| Records to process |
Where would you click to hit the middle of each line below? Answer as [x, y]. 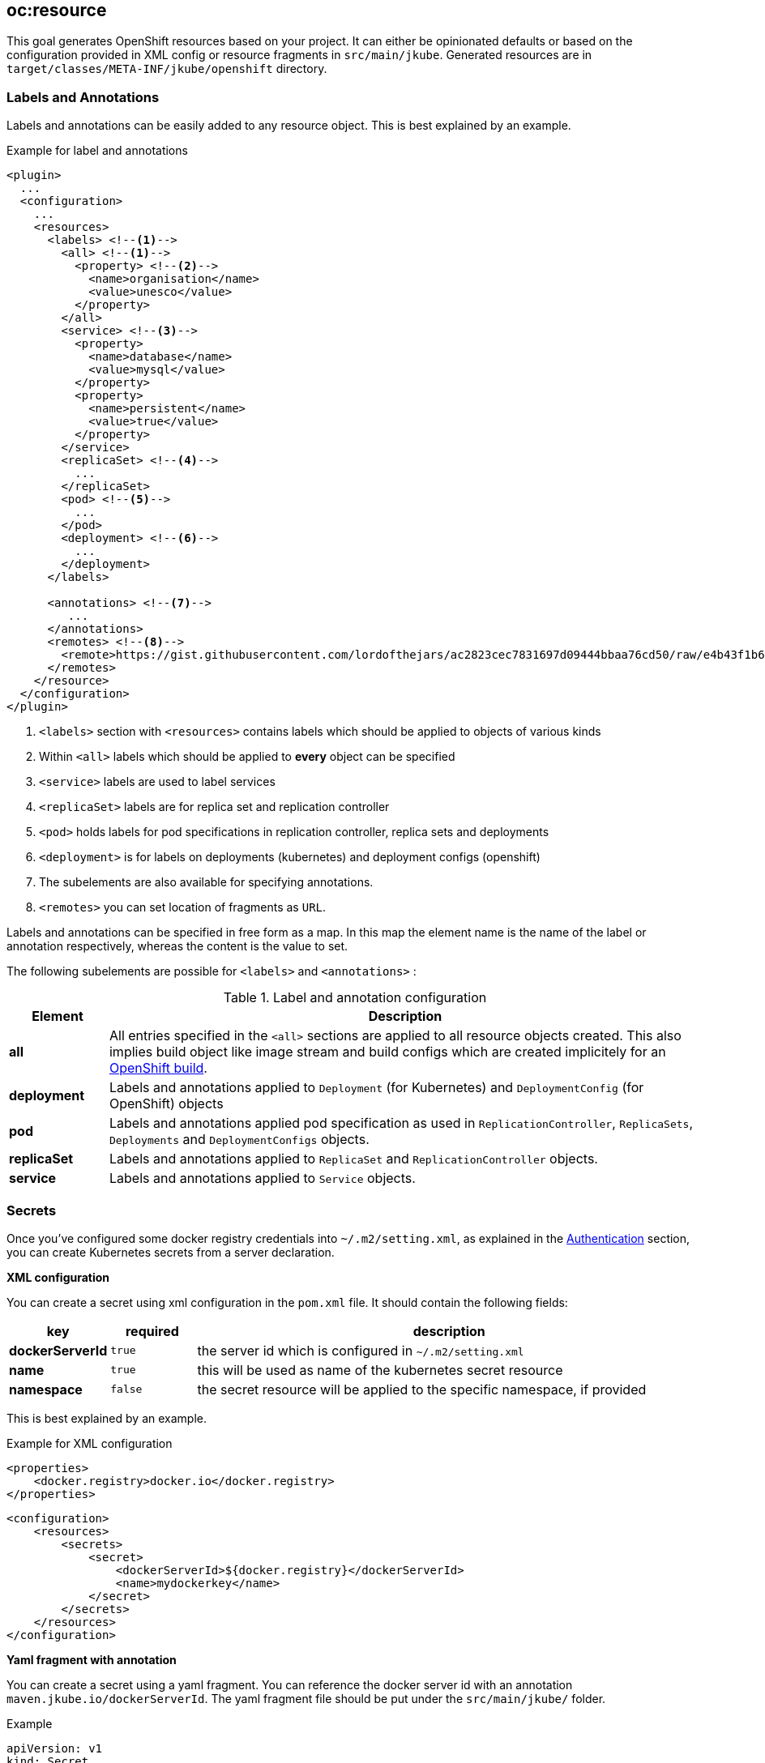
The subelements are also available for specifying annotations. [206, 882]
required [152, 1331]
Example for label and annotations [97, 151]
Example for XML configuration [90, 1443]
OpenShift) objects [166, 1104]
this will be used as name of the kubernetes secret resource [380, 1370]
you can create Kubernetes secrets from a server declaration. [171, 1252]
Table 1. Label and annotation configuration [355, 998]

* * *

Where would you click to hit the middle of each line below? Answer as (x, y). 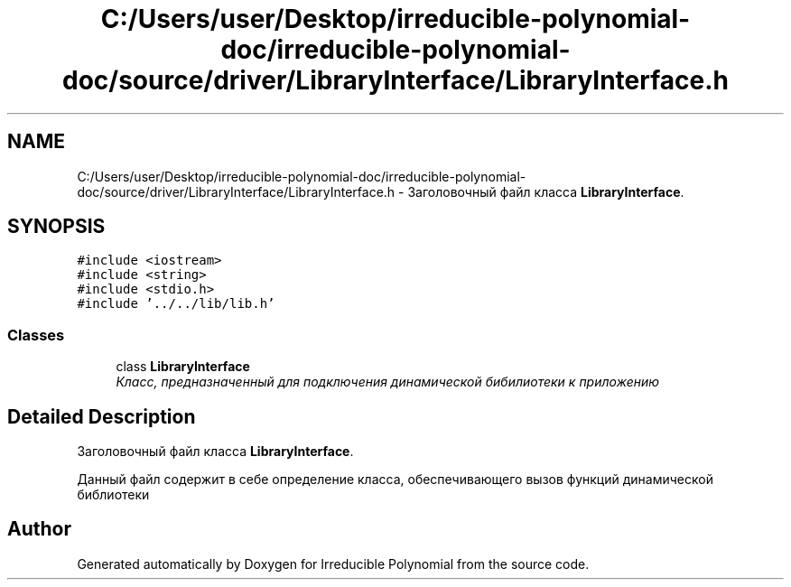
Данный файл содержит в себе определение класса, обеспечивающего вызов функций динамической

---

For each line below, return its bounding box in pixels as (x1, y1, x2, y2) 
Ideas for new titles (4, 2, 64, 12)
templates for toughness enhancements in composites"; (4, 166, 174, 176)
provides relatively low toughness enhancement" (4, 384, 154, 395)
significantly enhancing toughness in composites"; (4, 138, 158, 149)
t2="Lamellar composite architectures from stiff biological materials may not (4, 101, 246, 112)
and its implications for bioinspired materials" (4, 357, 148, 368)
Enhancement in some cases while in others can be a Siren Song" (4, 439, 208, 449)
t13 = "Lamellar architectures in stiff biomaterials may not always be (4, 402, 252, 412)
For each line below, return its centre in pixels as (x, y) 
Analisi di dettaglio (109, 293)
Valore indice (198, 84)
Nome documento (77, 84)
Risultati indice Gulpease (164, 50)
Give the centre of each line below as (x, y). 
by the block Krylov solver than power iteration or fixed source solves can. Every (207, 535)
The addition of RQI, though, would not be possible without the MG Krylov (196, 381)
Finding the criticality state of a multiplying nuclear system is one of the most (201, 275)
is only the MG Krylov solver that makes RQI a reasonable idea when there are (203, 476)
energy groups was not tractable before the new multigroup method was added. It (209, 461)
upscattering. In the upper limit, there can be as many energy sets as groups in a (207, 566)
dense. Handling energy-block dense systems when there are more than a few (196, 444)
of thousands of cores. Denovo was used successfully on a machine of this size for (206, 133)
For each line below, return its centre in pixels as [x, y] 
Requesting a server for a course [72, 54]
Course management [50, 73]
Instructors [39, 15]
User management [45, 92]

| The task |
Using the data above, transcribe the lines that run from the line with "is only the" to the line with "User management [45, 92]", both ends kept, and output nothing else.

| Response for this exercise |
is only the MG Krylov solver that makes RQI a reasonable idea when there are (203, 476)
energy groups was not tractable before the new multigroup method was added. It (209, 461)
upscattering. In the upper limit, there can be as many energy sets as groups in a (207, 566)
dense. Handling energy-block dense systems when there are more than a few (196, 444)
of thousands of cores. Denovo was used successfully on a machine of this size for (206, 133)
For each line below, return its centre in pixels as [x, y] 
Requesting a server for a course [72, 54]
Course management [50, 73]
Instructors [39, 15]
User management [45, 92]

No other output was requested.